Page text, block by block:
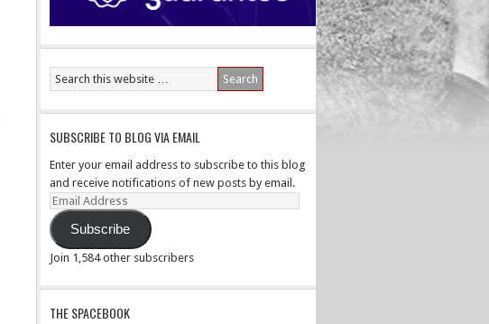
SUBSCRIBE TO BLOG VIA EMAIL
Enter your email address to subscribe to this blog
and receive notifications of new posts by email.
Email
Address
Subscribe
Join 1,584 other subscribers
THE SPACEBOOK
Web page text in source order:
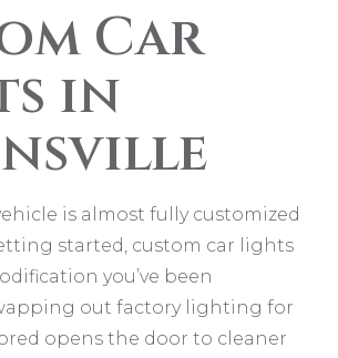
Car
in
is almost fully customized
started, custom car lights
you’ve been
out factory lighting for
opens the door to cleaner
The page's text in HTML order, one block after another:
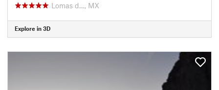
Lomas d…, MX
Explore in 3D
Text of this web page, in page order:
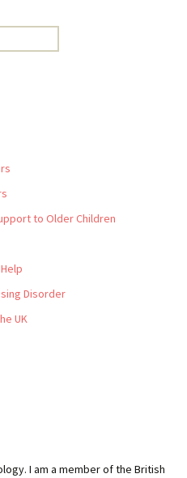
to Older Children
Disorder
UK
I am a member of the British
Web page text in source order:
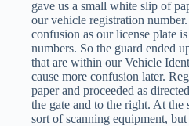
gave us a small white slip of
our vehicle registration
confusion as our license plate
numbers. So the guard ended
that are within our Vehicle
cause more confusion later.
paper and proceeded as
the gate and to the right. At the
sort of scanning equipment,
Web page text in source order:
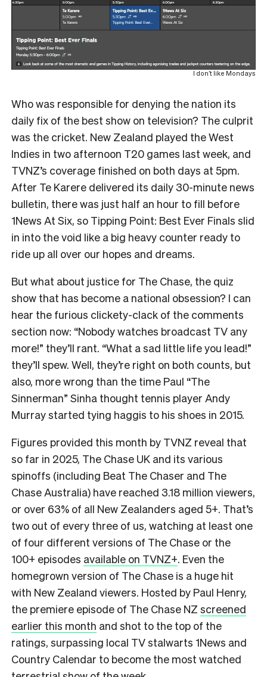
I don’t like Mondays
Who was responsible for denying the nation its
daily fix of the best show on television? The culprit
was the cricket. New Zealand played the West
Indies in two afternoon T20 games last week, and
TVNZ’s coverage finished on both days at 5pm.
After Te Karere delivered its daily 30-minute news
bulletin, there was just half an hour to fill before
1News At Six, so Tipping Point: Best Ever Finals slid
in into the void like a big heavy counter ready to
ride up all over our hopes and dreams.
But what about justice for The Chase, the quiz
show that has become a national obsession? I can
hear the furious clickety-clack of the comments
section now: “Nobody watches broadcast TV any
more!” they’ll rant. “What a sad little life you lead!”
they’ll spew. Well, they’re right on both counts, but
also, more wrong than the time Paul “The
Sinnerman” Sinha thought tennis player Andy
Murray started tying haggis to his shoes in 2015.
Figures provided this month by TVNZ reveal that
so far in 2025, The Chase UK and its various
spinoffs (including Beat The Chaser and The
Chase Australia) have reached 3.18 million viewers,
or over 63% of all New Zealanders aged 5+. That’s
two out of every three of us, watching at least one
of four different versions of The Chase or the
100+ episodes available on TVNZ+. Even the
homegrown version of The Chase is a huge hit
with New Zealand viewers. Hosted by Paul Henry,
the premiere episode of The Chase NZ screened
earlier this month and shot to the top of the
ratings, surpassing local TV stalwarts 1News and
Country Calendar to become the most watched
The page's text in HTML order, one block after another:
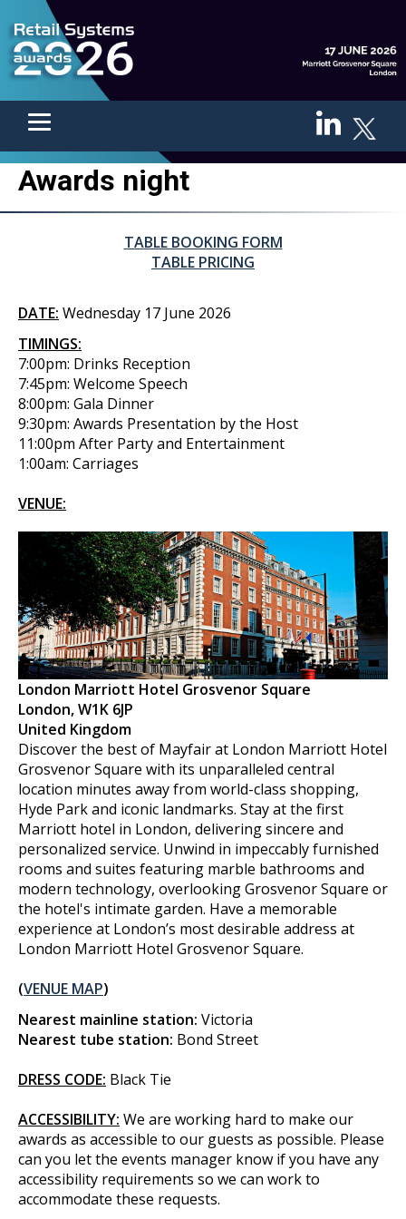
Awards night
TABLE BOOKING FORM
TABLE PRICING
DATE: Wednesday 17 June 2026
TIMINGS:
7:00pm: Drinks Reception
7:45pm: Welcome Speech
8:00pm: Gala Dinner
9:30pm: Awards Presentation by the Host
11:00pm After Party and Entertainment
1:00am: Carriages
VENUE:
London Marriott Hotel Grosvenor Square
London, W1K 6JP
United Kingdom
Discover the best of Mayfair at London Marriott Hotel
Grosvenor Square with its unparalleled central
location minutes away from world-class shopping,
Hyde Park and iconic landmarks. Stay at the first
Marriott hotel in London, delivering sincere and
personalized service. Unwind in impeccably furnished
rooms and suites featuring marble bathrooms and
modern technology, overlooking Grosvenor Square or
the hotel's intimate garden. Have a memorable
experience at London’s most desirable address at
London Marriott Hotel Grosvenor Square.
(VENUE MAP)
Nearest mainline station: Victoria
Nearest tube station: Bond Street
DRESS CODE: Black Tie
ACCESSIBILITY: We are working hard to make our
awards as accessible to our guests as possible. Please
can you let the events manager know if you have any
accessibility requirements so we can work to
accommodate these requests.

★ ★ ★ ★

→ TASK REQUIREMENTS: Reproduce exactly the lines of the entries above from the first through the line with "out factory lighting for", both included; pictures should not be reproduced.

→ RESULT BELOW:
Page text, block by block:
SUBSCRIBE TO BLOG VIA EMAIL
Enter your email address to subscribe to this blog
and receive notifications of new posts by email.
Email
Address
Subscribe
Join 1,584 other subscribers
THE SPACEBOOK
Web page text in source order:
Car
in
is almost fully customized
started, custom car lights
you’ve been
out factory lighting for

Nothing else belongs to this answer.